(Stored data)
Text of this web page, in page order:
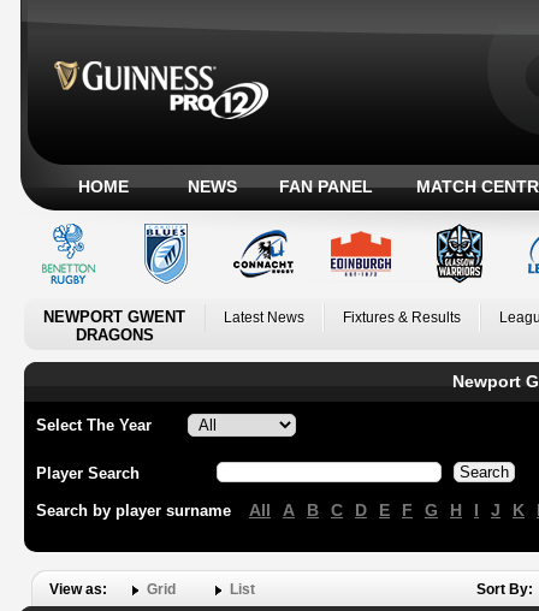
HOME NEWS FAN PANEL MATCH
NEWPORT GWENT
DRAGONS
Latest News Fixtures & Results
Newport
Select The Year
Player Search
Search by player surname All A B C D E F G H I J K
View as: Grid List Sort By:
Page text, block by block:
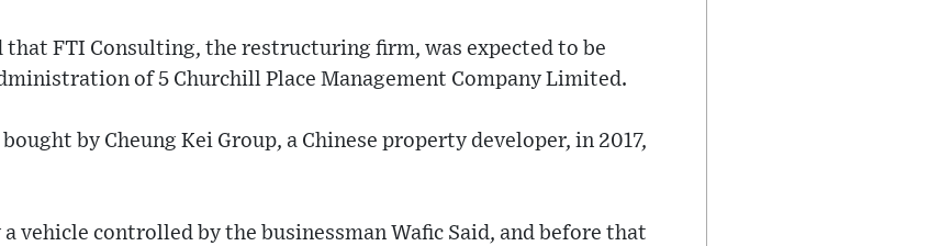
that FTI Consulting, the restructuring firm, was expected to be
of 5 Churchill Place Management Company Limited.
by Cheung Kei Group, a Chinese property developer, in 2017,
vehicle controlled by the businessman Wafic Said, and before that
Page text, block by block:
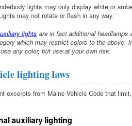
lights may only display white or
may not rotate or flash in any way.
lights are in fact additional headlamps
which may restrict colors to the above.
any color, but use at your own risk.
lighting laws
excerpts from Maine Vehicle Code that
auxiliary lighting

● **PROBLEM TO WORK ON**: Repeat the records above exactly, without any pictures.

● **ANSWER TO THIS PROBLEM**:
Text of this web page, in page order:
HOME NEWS FAN PANEL MATCH
NEWPORT GWENT
DRAGONS
Latest News Fixtures & Results
Newport
Select The Year
Player Search
Search by player surname All A B C D E F G H I J K
View as: Grid List Sort By:
Page text, block by block:
that FTI Consulting, the restructuring firm, was expected to be
of 5 Churchill Place Management Company Limited.
by Cheung Kei Group, a Chinese property developer, in 2017,
vehicle controlled by the businessman Wafic Said, and before that
Page text, block by block:
lights may only display white or
may not rotate or flash in any way.
lights are in fact additional headlamps
which may restrict colors to the above.
any color, but use at your own risk.
lighting laws
excerpts from Maine Vehicle Code that
auxiliary lighting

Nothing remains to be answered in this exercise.